**Task:**
Your job here is to restate every record exactly, pictures excluded.

Start of Material for the task

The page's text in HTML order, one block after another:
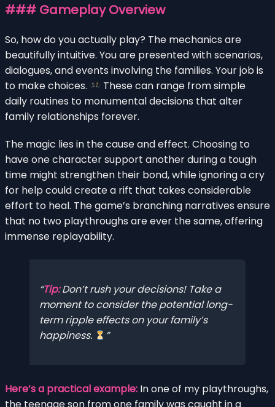
### Gameplay Overview
So, how do you actually play? The mechanics are
beautifully intuitive. You are presented with scenarios,
dialogues, and events involving the families. Your job is
to make choices.
These can range from simple
daily routines to monumental decisions that alter
family relationships forever.
The magic lies in the cause and effect. Choosing to
have one character support another during a tough
time might strengthen their bond, while ignoring a cry
for help could create a rift that takes considerable
effort to heal. The game’s branching narratives ensure
that no two playthroughs are ever the same, offering
immense replayability.
Tip:Don’t rush your decisions! Take a
moment to consider the potential long-
term ripple effects on your family’s
happiness.
Here’s a practical example: In one of my playthroughs,
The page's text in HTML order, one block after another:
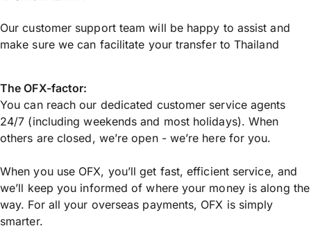
Our customer support team will be happy to assist and
make sure we can facilitate your transfer to Thailand
The OFX-factor:
You can reach our dedicated customer service agents
24/7 (including weekends and most holidays). When
others are closed, we’re open - we’re here for you.
When you use OFX, you’ll get fast, efficient service, and
we’ll keep you informed of where your money is along the
way. For all your overseas payments, OFX is simply
smarter.

End of Material for the task

**Response to this exercise:**
The page's text in HTML order, one block after another:
### Gameplay Overview
So, how do you actually play? The mechanics are
beautifully intuitive. You are presented with scenarios,
dialogues, and events involving the families. Your job is
to make choices.
These can range from simple
daily routines to monumental decisions that alter
family relationships forever.
The magic lies in the cause and effect. Choosing to
have one character support another during a tough
time might strengthen their bond, while ignoring a cry
for help could create a rift that takes considerable
effort to heal. The game’s branching narratives ensure
that no two playthroughs are ever the same, offering
immense replayability.
Tip:Don’t rush your decisions! Take a
moment to consider the potential long-
term ripple effects on your family’s
happiness.
Here’s a practical example: In one of my playthroughs,
The page's text in HTML order, one block after another:
Our customer support team will be happy to assist and
make sure we can facilitate your transfer to Thailand
The OFX-factor:
You can reach our dedicated customer service agents
24/7 (including weekends and most holidays). When
others are closed, we’re open - we’re here for you.
When you use OFX, you’ll get fast, efficient service, and
we’ll keep you informed of where your money is along the
way. For all your overseas payments, OFX is simply
smarter.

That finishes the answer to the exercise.